START Information shown
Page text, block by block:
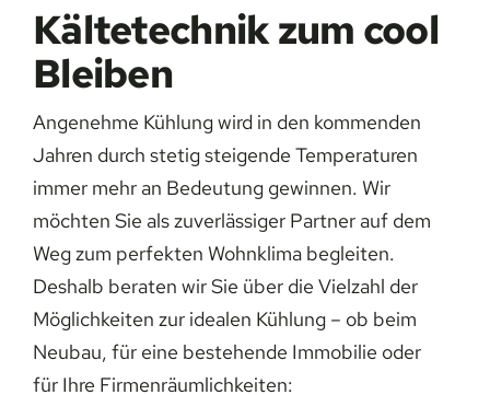
Kältetechnik zum cool
Bleiben
Angenehme Kühlung wird in den kommenden
Jahren durch stetig steigende Temperaturen
immer mehr an Bedeutung gewinnen. Wir
möchten Sie als zuverlässiger Partner auf dem
Weg zum perfekten Wohnklima begleiten.
Deshalb beraten wir Sie über die Vielzahl der
Möglichkeiten zur idealen Kühlung – ob beim
Neubau, für eine bestehende Immobilie oder
für Ihre Firmenräumlichkeiten:
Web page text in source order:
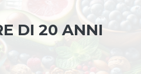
END Information shown
Those lines of the records that contain the string "Kühlung" should be identified and copied.

Angenehme Kühlung wird in den kommenden
Möglichkeiten zur idealen Kühlung – ob beim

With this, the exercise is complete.